Honesty and truth had a lot to do with the fall of many of my relationships. It wasn’t always about deception, but deception was usually revealed. It wasn’t always about not being receptive to the truth, but often the truth was used as a hammer of justice by both me and my loved one to injure and disable within arguments. It’s not something I’m proud of, in fact, I often look on it with worry and guilt.
But I think that is more of the point about “the truth”. I can admit that I was a dick back then…and still can be when it comes to the truth. I can say that I do my best not to hide things from the people I love. I don’t always succeed. However, one of the first things I ask for is a similar amount of transparency as I show to others. When I don’t get that, I freak out. And that is my truth too.
In the past I’ve required such a massive amount of transparency that I then start panicking when I feel something is being kept from me. Maybe this stems from some of my earliest romantic relationships: a boyfriend who was hiding that he was gay, a boyfriend who was hiding that he was cheating on me everyday with a co-worker for 4 months, a boyfriend who was hiding his drug use from me. Because I had been so gullible and naive I had to fine tune my sense of truth. I wanted to avoid being taken advantage of and being humilitated by the people I love. I am at a point now where I can not only smell out a lie (little inconsistencies here and there adding up to a bigger cover-up) but also sense when someone is bullshitting themselves.
Of course, this results in some false alarms. Sometimes the little details that just don’t add up are because the person was drunk and honestly can’t remember and is trying to fill in those details as well. Maybe they are bullshitting themselves about their own life because they have been taking steps to create something new after being in the dumps for the past 4 years and are trying to be more positive and self-assured. In either case, my accusations of dishonesty don’t help matters. I often forget that people don’t have the same inner trust for honesty and integrity that I do. Some of them still need these coping mechanisms and are possibly fighting a hard battle to confront them. Most simply feel that my honesty requirements are pushy and intrusive.
It doesn’t mean that I have to accept shabby or inconsistent treatment from the people I want to be intimate with. In fact, if honesty is what I need for intimacy, then, by all means, I deserve to receive it. And I certainly don’t need to surround myself with people who will be careless about that need.
But I also need to recognize and remember that I am not perfect and can’t expect perfection from others. I flub up. I act impulsively. I make up stories to explain my emotions so I don’t have to tell someone they are disappointing me or hurting me. I also impose my own truth on people as well.
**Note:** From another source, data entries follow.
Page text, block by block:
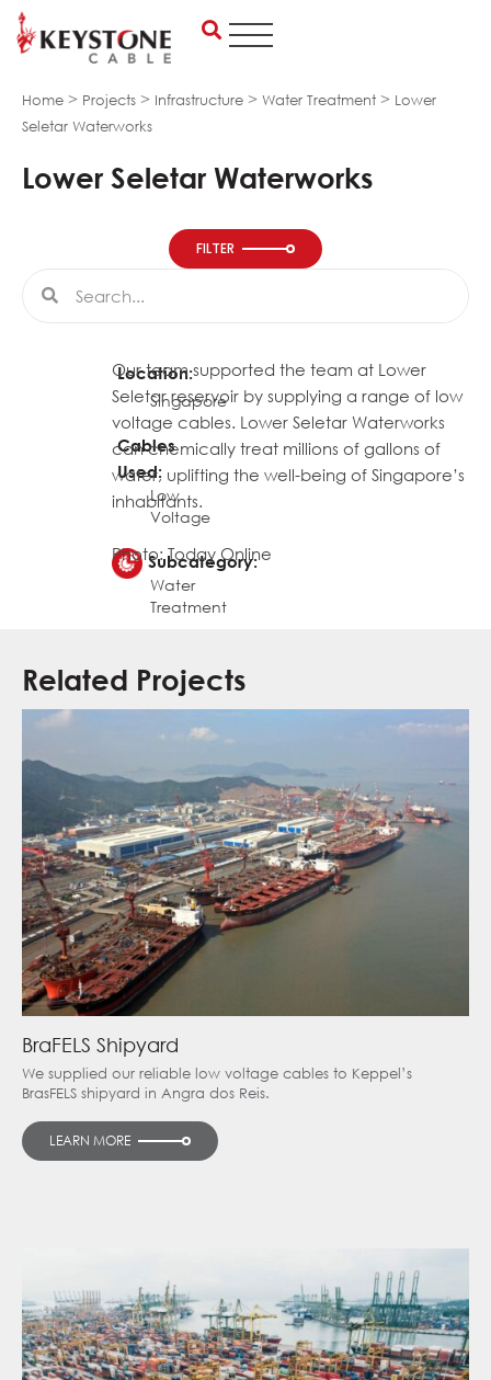
Skip
Home > Projects > Infrastructure > Water Treatment > Lower
Seletar Waterworks
Lower Seletar Waterworks
FILTER
Search
Location:
Singapore
Cables
Used:
Low
Voltage
Subcategory:
Water
Treatment
Our team supported the team at Lower
Seletar reservoir by supplying a range of low
voltage cables. Lower Seletar Waterworks
can chemically treat millions of gallons of
water, uplifting the well-being of Singapore’s
inhabitants.
Photo: Today Online
Related Projects
BraFELS Shipyard
We supplied our reliable low voltage cables to Keppel’s
BrasFELS shipyard in Angra dos Reis.
LEARN MORE
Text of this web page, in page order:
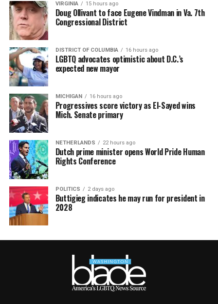
VIRGINIA 15 hours ago
Doug Ollivant to face Eugene Vindman in Va. 7th
Congressional District
DISTRICT OF COLUMBIA 16 hours ago
LGBTQ advocates optimistic about D.C.’s
expected new mayor
MICHIGAN 16 hours ago
Progressives score victory as El-Sayed wins
Mich. Senate primary
NETHERLANDS 22 hours ago
Dutch prime minister opens World Pride Human
Rights Conference
POLITICS 2 days ago
Buttigieg indicates he may run for president in
2028
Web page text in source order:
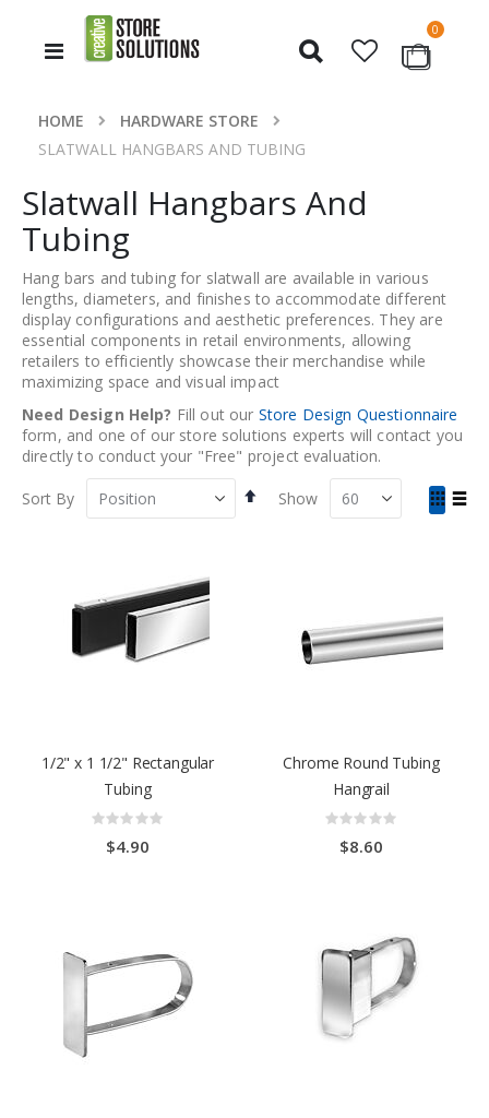
Toggle
Cart
0items
HOME
HARDWARE STORE
SLATWALL HANGBARS AND TUBING
Slatwall Hangbars And
Tubing
Hang bars and tubing for slatwall are available in various
lengths, diameters, and finishes to accommodate different
display configurations and aesthetic preferences. They are
essential components in retail environments, allowing
retailers to efficiently showcase their merchandise while
maximizing space and visual impact
Need Design Help? Fill out our Store Design Questionnaire
form, and one of our store solutions experts will contact you
directly to conduct your "Free" project evaluation.
Sort By
Set
Descending
View
Show
1/2" x 1 1/2" Rectangular
Tubing
Rating:
0%
$4.90
Chrome Round Tubing
Hangrail
Rating:
0%
$8.60

And I should apply that same lesson to those that have employed the hiding and projecting and recognize what is truly driving those actions. The same fear of embarrassment, shame, and loss as what has driven my own actions. And the more I judge dishonesty and brutal “truth” the less I create a structure with which people can feel safe in sharing their full truth with me…which in the end takes me further away from what I truly want to create for my closest friends.
And much like Mahatma Gandhi mentions above…truth is truly within and individual to the person viewing it. In order to act with my highest truth, I need to allow people the space to act with theirs; stop coercing them into adopting or conforming to my view of things, especially intimacy.